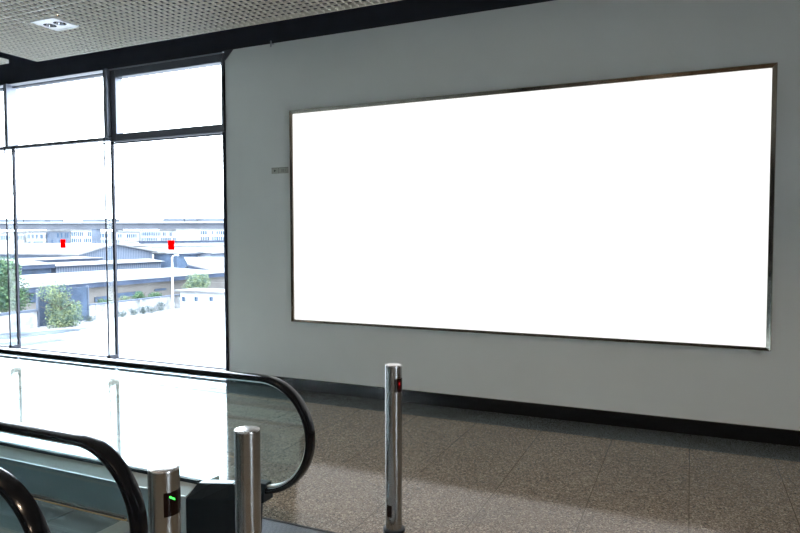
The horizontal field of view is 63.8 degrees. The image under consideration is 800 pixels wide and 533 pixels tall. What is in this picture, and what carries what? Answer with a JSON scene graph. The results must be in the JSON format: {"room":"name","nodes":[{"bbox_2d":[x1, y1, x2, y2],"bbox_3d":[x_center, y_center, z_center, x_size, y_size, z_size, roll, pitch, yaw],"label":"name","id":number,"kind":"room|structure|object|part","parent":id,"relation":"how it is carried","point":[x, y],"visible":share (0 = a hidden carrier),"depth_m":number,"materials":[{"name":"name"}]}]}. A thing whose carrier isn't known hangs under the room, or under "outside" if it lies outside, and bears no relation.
{"room":"airport terminal","nodes":[
{"label":"airport terminal","id":0,"kind":"room"},
{"bbox_2d":[0,58,8,64],"bbox_3d":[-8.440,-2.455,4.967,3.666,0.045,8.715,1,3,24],"label":"recessed light","id":1,"kind":"object","parent":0,"point":[2,60],"visible":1,"depth_m":8.15,"materials":[{"name":"white metal"}]},
{"bbox_2d":[0,0,142,29],"bbox_3d":[-2.951,-3.219,1.598,18.100,0.300,12.250,1,3,24],"label":"ceiling","id":2,"kind":"structure","parent":0,"point":[7,0],"depth_m":8.37,"materials":[{"name":"grey metal"}]},
{"bbox_2d":[147,462,180,532],"bbox_3d":[-0.773,1.154,2.130,0.132,0.994,0.132,1,3,24],"label":"post","id":3,"kind":"object","parent":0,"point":[164,488],"visible":1,"depth_m":2.07,"materials":[{"name":"metal"}]},
{"bbox_2d":[103,52,228,381],"bbox_3d":[-2.957,-0.579,8.099,1.912,3.940,0.200,1,3,24],"label":"window","id":4,"kind":"structure","parent":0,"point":[112,78],"depth_m":8.16,"materials":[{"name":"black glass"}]},
{"bbox_3d":[-3.783,-0.235,8.527,0.038,2.902,0.030,1,3,24],"label":"mullion post","id":5,"kind":"part","parent":4,"relation":"part of","materials":[{"name":"black metal"}]},
{"bbox_3d":[-2.920,-2.084,8.057,1.860,0.930,0.120,1,3,24],"label":"sash","id":6,"kind":"part","parent":4,"relation":"part of","materials":[{"name":"grey metal"}]},
{"bbox_2d":[168,240,173,249],"bbox_3d":[-2.889,-0.270,8.119,0.105,0.120,0.002,1,3,24],"label":"window sticker","id":7,"kind":"object","parent":4,"relation":"attached to","point":[170,242],"visible":1,"depth_m":8.12,"materials":[{"name":"red plastic"}]},
{"bbox_3d":[-2.908,1.377,8.222,1.860,0.020,0.060,1,3,24],"label":"sill","id":8,"kind":"part","parent":4,"relation":"part of","materials":[{"name":"silver metal"}]},
{"bbox_2d":[0,0,399,61],"bbox_3d":[-0.714,-2.317,1.535,12.456,0.045,8.815,1,3,24],"label":"grid","id":9,"kind":"object","parent":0,"point":[14,32],"visible":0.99,"depth_m":6.57,"materials":[{"name":"grey metal"}]},
{"bbox_2d":[30,15,78,30],"bbox_3d":[-3.592,-2.558,6.691,0.336,0.086,0.310,1,3,24],"label":"recessed light","id":10,"kind":"object","parent":9,"relation":"attached to","point":[52,23],"visible":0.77,"depth_m":6.70,"materials":[{"name":"white metal"}]},
{"bbox_3d":[-3.592,-2.519,6.693,0.296,0.001,0.270,1,3,24],"label":"plate","id":11,"kind":"part","parent":10,"relation":"part of","materials":[{"name":"white metal"}]},
{"bbox_2d":[0,365,799,532],"bbox_3d":[-3.092,1.842,1.489,18.100,0.300,11.510,1,3,24],"label":"floor","id":12,"kind":"structure","parent":0,"point":[458,476],"depth_m":4.94,"materials":[{"name":"stone"}]},
{"bbox_2d":[0,467,50,532],"bbox_3d":[-5.466,1.126,3.432,10.450,0.965,1.627,1,3,24],"label":"handrail","id":13,"kind":"object","parent":12,"relation":"on","point":[24,506],"visible":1,"depth_m":2.13,"materials":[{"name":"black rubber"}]},
{"bbox_2d":[0,347,336,532],"bbox_3d":[-4.808,1.059,4.889,10.450,0.965,1.627,1,3,24],"label":"escalator","id":14,"kind":"object","parent":12,"relation":"on","point":[94,489],"visible":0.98,"depth_m":3.92,"materials":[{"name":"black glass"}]},
{"bbox_3d":[-5.407,0.939,4.450,9.714,0.683,0.072,1,3,24],"label":"handrail","id":15,"kind":"part","parent":14,"relation":"part of","materials":[{"name":"black rubber"}]},
{"bbox_3d":[-5.319,1.397,5.635,8.915,0.223,0.019,1,3,24],"label":"skirt panel","id":16,"kind":"part","parent":14,"relation":"part of","materials":[{"name":"metal"}]},
{"bbox_3d":[-1.836,1.590,3.532,0.160,0.011,0.901,1,3,24],"label":"comb plate","id":17,"kind":"part","parent":14,"relation":"part of","materials":[{"name":"grey metal"}]},
{"bbox_3d":[-1.373,1.466,3.841,0.245,0.215,0.002,1,3,24],"label":"panel","id":18,"kind":"part","parent":14,"relation":"part of","materials":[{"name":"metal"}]},
{"bbox_3d":[-0.901,1.609,3.137,1.870,0.005,1.609,1,3,24],"label":"landing plate","id":19,"kind":"part","parent":14,"relation":"part of","materials":[{"name":"grey metal"}]},
{"bbox_2d":[234,426,260,532],"bbox_3d":[-0.590,1.130,2.507,0.130,1.006,0.130,1,3,24],"label":"post","id":20,"kind":"object","parent":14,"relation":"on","point":[247,463],"visible":1,"depth_m":2.45,"materials":[{"name":"metal"}]},
{"bbox_2d":[383,363,404,532],"bbox_3d":[-0.037,1.079,3.820,0.132,1.000,0.132,1,3,24],"label":"post","id":21,"kind":"object","parent":12,"relation":"on","point":[393,371],"visible":1,"depth_m":3.78,"materials":[{"name":"metal"}]},
{"bbox_2d":[225,0,799,430],"bbox_3d":[2.873,-0.497,5.653,10.730,3.970,0.300,1,3,24],"label":"wall","id":22,"kind":"structure","parent":0,"point":[556,41],"depth_m":6.30,"materials":[{"name":"grey paint"}]},
{"bbox_2d":[224,49,232,60],"bbox_3d":[-2.025,-2.501,7.604,0.130,0.120,0.012,1,3,24],"label":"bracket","id":23,"kind":"object","parent":22,"relation":"attached to","point":[227,53],"visible":1,"depth_m":7.61,"materials":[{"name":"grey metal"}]},
{"bbox_2d":[272,168,278,173],"bbox_3d":[-1.436,-1.103,7.406,0.103,0.068,0.006,1,3,24],"label":"wall label","id":24,"kind":"object","parent":22,"relation":"attached to","point":[274,170],"visible":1,"depth_m":7.40,"materials":[{"name":"grey plastic"}]},
{"bbox_2d":[0,0,553,91],"bbox_3d":[-0.484,-2.931,7.075,18.100,0.780,0.270,1,3,24],"label":"ceiling","id":25,"kind":"structure","parent":22,"relation":"attached to","point":[19,71],"depth_m":7.63,"materials":[{"name":"paint"}]},
{"bbox_2d":[279,167,287,173],"bbox_3d":[-1.329,-1.101,7.358,0.123,0.068,0.006,1,3,24],"label":"wall label","id":26,"kind":"object","parent":22,"relation":"attached to","point":[281,169],"visible":1,"depth_m":7.36,"materials":[{"name":"grey"}]},
{"bbox_2d":[0,356,799,461],"bbox_3d":[-0.632,1.590,6.928,18.100,0.300,0.440,1,3,24],"label":"trim","id":27,"kind":"structure","parent":22,"relation":"attached to","point":[714,444],"depth_m":6.35,"materials":[{"name":"stone"}]},
{"bbox_2d":[228,376,799,446],"bbox_3d":[2.698,1.424,5.645,10.480,0.133,0.020,1,3,24],"label":"baseboard","id":28,"kind":"structure","parent":22,"relation":"attached to","point":[788,437],"depth_m":6.14,"materials":[{"name":"black stone"}]},
{"bbox_2d":[289,62,777,350],"bbox_3d":[0.938,-0.523,6.328,4.766,2.384,0.062,1,3,24],"label":"billboard","id":29,"kind":"object","parent":22,"relation":"attached to","point":[637,209],"visible":1,"depth_m":6.11,"materials":[{"name":"white"}]},
{"bbox_3d":[-1.221,-0.562,7.303,0.027,2.384,0.062,1,3,24],"label":"rail","id":30,"kind":"part","parent":29,"relation":"part of","materials":[{"name":"metal"}]},
{"bbox_3d":[0.941,0.655,6.381,4.766,0.025,0.062,1,3,24],"label":"rail","id":31,"kind":"part","parent":29,"relation":"part of","materials":[{"name":"metal"}]},
{"bbox_3d":[0.935,-1.696,6.275,4.766,0.036,0.062,1,3,24],"label":"rail","id":32,"kind":"part","parent":29,"relation":"part of","materials":[{"name":"metal"}]},
{"bbox_3d":[3.093,-0.484,5.355,0.036,2.384,0.062,1,3,24],"label":"rail","id":33,"kind":"part","parent":29,"relation":"part of","materials":[{"name":"metal"}]},
{"label":"outside","id":34,"kind":"structure","parent":0,"visible":0},
{"bbox_3d":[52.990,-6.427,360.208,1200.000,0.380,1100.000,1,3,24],"label":"ground","id":35,"kind":"structure","parent":34,"visible":0},
{"bbox_2d":[0,232,24,242],"bbox_3d":[-149.278,-6.717,240.166,14.700,11.936,9.808,1,3,24],"label":"office block","id":36,"kind":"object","parent":35,"relation":"on","point":[3,236],"visible":0.23,"depth_m":236.46,"materials":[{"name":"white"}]},
{"bbox_2d":[0,256,33,312],"bbox_3d":[-43.763,2.693,70.658,5.657,7.960,4.917,0,3,0],"label":"round tree","id":37,"kind":"object","parent":35,"relation":"on","point":[4,303],"visible":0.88,"depth_m":70.31,"materials":[{"name":"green plant"}]},
{"bbox_2d":[12,231,46,242],"bbox_3d":[-145.270,-7.340,249.019,14.700,12.363,8.445,1,3,24],"label":"office block","id":38,"kind":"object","parent":35,"relation":"on","point":[29,236],"visible":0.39,"depth_m":245.16,"materials":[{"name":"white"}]},
{"bbox_2d":[6,261,54,274],"bbox_3d":[-72.836,1.687,122.394,12.600,5.419,7.039,1,3,24],"label":"warehouse","id":39,"kind":"structure","parent":35,"relation":"on","point":[28,267],"depth_m":120.18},
{"bbox_2d":[33,230,70,242],"bbox_3d":[-141.382,-7.964,257.607,14.700,12.814,10.770,1,3,24],"label":"office block","id":40,"kind":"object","parent":35,"relation":"on","point":[52,236],"visible":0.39,"depth_m":253.62,"materials":[{"name":"blue"}]},
{"bbox_2d":[2,256,102,264],"bbox_3d":[-79.495,0.791,141.639,14.600,5.503,21.665,1,3,24],"label":"warehouse","id":41,"kind":"structure","parent":35,"relation":"on","point":[73,258],"depth_m":140.58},
{"bbox_2d":[46,229,91,242],"bbox_3d":[-136.934,-8.704,267.430,14.700,13.387,11.094,1,3,24],"label":"office block","id":42,"kind":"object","parent":35,"relation":"on","point":[76,235],"visible":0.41,"depth_m":263.53,"materials":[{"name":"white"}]},
{"bbox_2d":[0,243,157,260],"bbox_3d":[-96.163,-2.429,181.644,47.200,8.404,26.338,1,3,24],"label":"gabled hall","id":43,"kind":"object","parent":35,"relation":"on","point":[25,250],"visible":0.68,"depth_m":171.69,"materials":[{"name":"white metal"}]},
{"bbox_2d":[90,228,101,242],"bbox_3d":[-115.621,-7.857,244.913,3.500,13.627,2.600,1,3,24],"label":"slim tower","id":44,"kind":"structure","parent":35,"relation":"on","point":[96,232],"depth_m":243.91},
{"bbox_2d":[97,297,111,302],"bbox_3d":[-37.171,4.993,80.868,1.793,2.443,2.229,0,3,4],"label":"bush","id":45,"kind":"object","parent":35,"relation":"on","point":[101,299],"visible":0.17,"depth_m":80.65,"materials":[{"name":"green plant"}]},
{"bbox_2d":[101,231,111,242],"bbox_3d":[-132.482,-8.848,277.286,14.700,12.763,7.786,1,3,24],"label":"office block","id":46,"kind":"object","parent":35,"relation":"on","point":[103,239],"visible":0.23,"depth_m":274.87,"materials":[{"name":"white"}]},
{"bbox_2d":[50,259,164,272],"bbox_3d":[-64.877,1.169,139.033,9.400,4.915,28.190,1,3,24],"label":"warehouse","id":47,"kind":"structure","parent":35,"relation":"on","point":[77,266],"depth_m":135.26,"materials":[{"name":"white metal"}]},
{"bbox_2d":[0,218,223,231],"bbox_3d":[-160.037,-15.770,348.627,259.274,20.282,124.418,1,3,24],"label":"viaduct","id":48,"kind":"object","parent":35,"relation":"on","point":[166,223],"visible":0.47,"depth_m":344.30,"materials":[{"name":"concrete"}]},
{"bbox_2d":[0,268,224,311],"bbox_3d":[-51.646,3.080,105.826,26.900,4.033,40.394,1,3,24],"label":"warehouse","id":49,"kind":"structure","parent":35,"relation":"on","point":[148,280],"depth_m":100.55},
{"bbox_3d":[-47.560,4.084,84.958,0.150,1.207,2.904,1,3,24],"label":"doorway","id":50,"kind":"part","parent":49,"relation":"part of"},
{"bbox_3d":[-41.471,4.275,98.453,0.150,0.695,4.638,1,3,24],"label":"doorway","id":51,"kind":"part","parent":49,"relation":"part of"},
{"bbox_2d":[118,296,130,300],"bbox_3d":[-35.956,4.884,83.694,2.392,2.400,2.500,1,3,24],"label":"bush","id":52,"kind":"object","parent":35,"relation":"on","point":[123,297],"visible":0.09,"depth_m":83.47,"materials":[{"name":"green plant"}]},
{"bbox_2d":[111,231,139,243],"bbox_3d":[-127.604,-9.275,288.075,14.700,12.621,15.011,1,3,24],"label":"office block","id":53,"kind":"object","parent":35,"relation":"on","point":[120,236],"visible":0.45,"depth_m":285.09,"materials":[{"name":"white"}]},
{"bbox_2d":[131,291,145,298],"bbox_3d":[-34.670,4.607,86.394,2.448,2.698,2.492,0,3,6],"label":"bush","id":54,"kind":"object","parent":35,"relation":"on","point":[138,294],"visible":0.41,"depth_m":85.87,"materials":[{"name":"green plant"}]},
{"bbox_2d":[117,230,175,240],"bbox_3d":[-119.238,-10.591,306.555,14.700,13.542,24.465,1,3,24],"label":"office block","id":55,"kind":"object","parent":35,"relation":"on","point":[144,235],"visible":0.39,"depth_m":299.94,"materials":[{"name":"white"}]},
{"bbox_2d":[148,292,163,296],"bbox_3d":[-33.803,4.668,89.050,2.500,2.340,2.078,-1,3,-23],"label":"bush","id":56,"kind":"object","parent":35,"relation":"on","point":[154,293],"visible":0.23,"depth_m":88.77,"materials":[{"name":"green plant"}]},
{"bbox_2d":[152,251,165,258],"bbox_3d":[-77.982,-1.956,201.032,8.400,5.624,7.179,1,3,24],"label":"warehouse","id":57,"kind":"structure","parent":35,"relation":"on","point":[158,251],"depth_m":197.59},
{"bbox_2d":[119,240,223,245],"bbox_3d":[-92.073,-6.604,270.145,11.700,8.737,54.612,1,3,24],"label":"warehouse","id":58,"kind":"structure","parent":35,"relation":"on","point":[153,242],"depth_m":261.16,"materials":[{"name":"white metal"}]},
{"bbox_2d":[153,252,200,268],"bbox_3d":[-64.899,-1.389,187.499,9.400,5.652,9.519,1,3,24],"label":"warehouse","id":59,"kind":"structure","parent":35,"relation":"on","point":[179,261],"depth_m":183.80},
{"bbox_2d":[134,244,223,253],"bbox_3d":[-80.934,-4.504,240.578,12.400,7.158,42.442,1,3,24],"label":"warehouse","id":60,"kind":"structure","parent":35,"relation":"on","point":[209,247],"depth_m":234.62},
{"bbox_2d":[181,271,212,288],"bbox_3d":[-33.540,2.894,105.821,4.661,4.350,5.367,1,3,24],"label":"tree","id":61,"kind":"object","parent":35,"relation":"on","point":[201,282],"visible":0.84,"depth_m":105.19,"materials":[{"name":"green plant"}]},
{"bbox_2d":[176,228,223,239],"bbox_3d":[-92.614,-10.836,304.753,14.700,14.071,22.212,1,3,24],"label":"office block","id":62,"kind":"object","parent":35,"relation":"on","point":[189,233],"visible":0.38,"depth_m":295.72,"materials":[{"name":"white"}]},
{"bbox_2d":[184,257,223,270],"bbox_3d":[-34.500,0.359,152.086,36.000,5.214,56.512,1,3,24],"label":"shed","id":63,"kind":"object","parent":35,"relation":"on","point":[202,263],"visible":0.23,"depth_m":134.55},
{"bbox_2d":[194,251,223,256],"bbox_3d":[-58.208,-1.851,196.225,12.400,5.756,11.935,1,3,24],"label":"warehouse","id":64,"kind":"structure","parent":35,"relation":"on","point":[203,253],"depth_m":190.77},
{"bbox_3d":[-0.480,1.575,7.265,18.100,0.300,0.300,1,3,24],"label":"trim","id":65,"kind":"structure","parent":0,"visible":0},
{"bbox_2d":[0,88,20,357],"bbox_3d":[-6.508,-0.643,9.691,1.968,3.940,0.180,1,3,24],"label":"window","id":66,"kind":"structure","parent":65,"relation":"on","point":[1,147],"depth_m":9.41,"materials":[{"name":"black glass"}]},
{"bbox_3d":[-6.455,1.313,9.824,1.915,0.020,0.060,1,3,24],"label":"sill","id":67,"kind":"part","parent":66,"relation":"part of","materials":[{"name":"silver metal"}]},
{"bbox_2d":[3,73,118,368],"bbox_3d":[-4.722,-0.611,8.885,1.968,3.940,0.180,1,3,24],"label":"window","id":68,"kind":"structure","parent":65,"relation":"on","point":[9,91],"depth_m":9.18,"materials":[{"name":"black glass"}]},
{"bbox_3d":[-5.569,-0.268,9.333,0.038,2.902,0.030,1,3,24],"label":"mullion post","id":69,"kind":"part","parent":68,"relation":"part of","materials":[{"name":"black metal"}]},
{"bbox_2d":[60,239,65,247],"bbox_3d":[-4.678,-0.317,8.925,0.100,0.120,0.002,1,3,24],"label":"window sticker","id":70,"kind":"object","parent":68,"relation":"attached to","point":[62,241],"visible":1,"depth_m":8.93,"materials":[{"name":"red plastic"}]},
{"bbox_3d":[-4.669,1.345,9.017,1.915,0.020,0.060,1,3,24],"label":"sill","id":71,"kind":"part","parent":68,"relation":"part of","materials":[{"name":"silver metal"}]},
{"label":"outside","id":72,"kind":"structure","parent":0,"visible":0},
{"bbox_2d":[0,308,225,369],"bbox_3d":[27.240,6.801,68.514,126.500,0.400,133.400,1,3,24],"label":"ground","id":73,"kind":"structure","parent":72,"point":[178,335],"depth_m":62.53,"materials":[{"name":"concrete"}]},
{"bbox_2d":[0,309,37,332],"bbox_3d":[-42.128,5.913,65.160,0.400,2.000,11.450,1,3,24],"label":"wall","id":74,"kind":"structure","parent":73,"relation":"on","point":[28,318],"depth_m":68.58,"materials":[{"name":"white concrete"}]},
{"bbox_2d":[0,339,68,347],"bbox_3d":[-34.821,7.122,59.737,7.391,0.040,3.331,-2,3,-38],"label":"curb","id":75,"kind":"object","parent":73,"relation":"on","point":[23,343],"visible":0.85,"depth_m":59.99,"materials":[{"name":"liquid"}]},
{"bbox_2d":[0,327,93,339],"bbox_3d":[-37.550,6.850,66.230,5.166,0.010,11.232,2,3,35],"label":"puddle","id":76,"kind":"object","parent":73,"relation":"on","point":[3,336],"visible":0.99,"depth_m":65.87,"materials":[{"name":"liquid"}]},
{"bbox_2d":[38,334,80,337],"bbox_3d":[-33.722,6.948,63.764,3.897,0.020,2.113,-2,3,-32],"label":"puddle","id":77,"kind":"object","parent":73,"relation":"on","point":[70,335],"visible":1,"depth_m":63.74,"materials":[{"name":"liquid"}]},
{"bbox_2d":[35,279,84,328],"bbox_3d":[-37.214,4.044,70.419,4.149,5.258,4.341,0,3,6],"label":"bushy shrub","id":78,"kind":"object","parent":73,"relation":"on","point":[58,315],"visible":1,"depth_m":70.31,"materials":[{"name":"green plant"}]},
{"bbox_2d":[36,285,89,326],"bbox_3d":[-38.409,4.453,73.462,0.300,4.150,6.610,1,3,24],"label":"gate","id":79,"kind":"object","parent":73,"relation":"on","point":[81,294],"visible":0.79,"depth_m":74.29,"materials":[{"name":"blue metal"}]},
{"bbox_3d":[-39.736,4.589,70.526,0.300,4.150,0.160,1,3,24],"label":"post","id":80,"kind":"part","parent":79,"relation":"part of","materials":[{"name":"metal"}]},
{"bbox_3d":[-37.081,4.317,76.398,0.300,4.150,0.160,1,3,24],"label":"post","id":81,"kind":"part","parent":79,"relation":"part of","materials":[{"name":"metal"}]},
{"bbox_2d":[83,314,96,320],"bbox_3d":[-36.332,5.997,75.413,1.489,0.898,1.627,1,3,24],"label":"clump","id":82,"kind":"object","parent":73,"relation":"on","point":[90,317],"visible":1,"depth_m":75.29,"materials":[{"name":"grey plant"}]},
{"bbox_2d":[118,310,127,316],"bbox_3d":[-34.366,5.767,79.575,1.361,0.972,1.403,1,3,24],"label":"clump","id":83,"kind":"object","parent":73,"relation":"on","point":[120,314],"visible":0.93,"depth_m":79.52,"materials":[{"name":"grey plant"}]},
{"bbox_2d":[129,308,138,315],"bbox_3d":[-33.598,5.597,81.144,1.320,1.161,1.536,1,3,24],"label":"clump","id":84,"kind":"object","parent":73,"relation":"on","point":[134,311],"visible":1,"depth_m":81.01,"materials":[{"name":"grey plant"}]},
{"bbox_2d":[89,294,180,318],"bbox_3d":[-33.510,5.085,84.156,0.450,1.900,16.800,1,3,24],"label":"wall","id":85,"kind":"structure","parent":73,"relation":"on","point":[98,309],"depth_m":82.48,"materials":[{"name":"white concrete"}]},
{"bbox_2d":[140,305,147,313],"bbox_3d":[-33.003,5.415,82.588,1.260,1.390,1.632,-3,4,-43],"label":"clump","id":86,"kind":"object","parent":73,"relation":"on","point":[143,309],"visible":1,"depth_m":82.48,"materials":[{"name":"grey plant"}]},
{"bbox_2d":[146,304,157,312],"bbox_3d":[-32.414,5.493,83.697,1.469,1.134,1.139,1,3,24],"label":"clump","id":87,"kind":"object","parent":73,"relation":"on","point":[151,310],"visible":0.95,"depth_m":83.66,"materials":[{"name":"grey plant"}]},
{"bbox_2d":[155,301,164,310],"bbox_3d":[-31.815,5.283,85.408,1.167,1.394,1.528,0,3,0],"label":"clump","id":88,"kind":"object","parent":73,"relation":"on","point":[161,303],"visible":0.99,"depth_m":85.40,"materials":[{"name":"grey plant"}]},
{"bbox_2d":[171,255,178,310],"bbox_3d":[-29.899,2.189,85.574,1.230,7.540,0.260,1,3,24],"label":"street lamp","id":89,"kind":"object","parent":73,"relation":"on","point":[173,255],"visible":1,"depth_m":85.68,"materials":[{"name":"white metal"}]},
{"bbox_2d":[174,288,224,311],"bbox_3d":[-25.762,4.521,87.381,9.100,2.700,4.300,1,3,24],"label":"hut","id":90,"kind":"object","parent":73,"relation":"on","point":[195,299],"visible":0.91,"depth_m":85.85,"materials":[{"name":"silver metal"}]}
]}

• WHAT YOU WILL DO: Show the lines of the data that hold the word "window".

• WRITTEN ANSWER:
{"bbox_2d":[103,52,228,381],"bbox_3d":[-2.957,-0.579,8.099,1.912,3.940,0.200,1,3,24],"label":"window","id":4,"kind":"structure","parent":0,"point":[112,78],"depth_m":8.16,"materials":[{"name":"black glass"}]},
{"bbox_2d":[168,240,173,249],"bbox_3d":[-2.889,-0.270,8.119,0.105,0.120,0.002,1,3,24],"label":"window sticker","id":7,"kind":"object","parent":4,"relation":"attached to","point":[170,242],"visible":1,"depth_m":8.12,"materials":[{"name":"red plastic"}]},
{"bbox_2d":[0,88,20,357],"bbox_3d":[-6.508,-0.643,9.691,1.968,3.940,0.180,1,3,24],"label":"window","id":66,"kind":"structure","parent":65,"relation":"on","point":[1,147],"depth_m":9.41,"materials":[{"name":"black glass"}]},
{"bbox_2d":[3,73,118,368],"bbox_3d":[-4.722,-0.611,8.885,1.968,3.940,0.180,1,3,24],"label":"window","id":68,"kind":"structure","parent":65,"relation":"on","point":[9,91],"depth_m":9.18,"materials":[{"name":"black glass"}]},
{"bbox_2d":[60,239,65,247],"bbox_3d":[-4.678,-0.317,8.925,0.100,0.120,0.002,1,3,24],"label":"window sticker","id":70,"kind":"object","parent":68,"relation":"attached to","point":[62,241],"visible":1,"depth_m":8.93,"materials":[{"name":"red plastic"}]},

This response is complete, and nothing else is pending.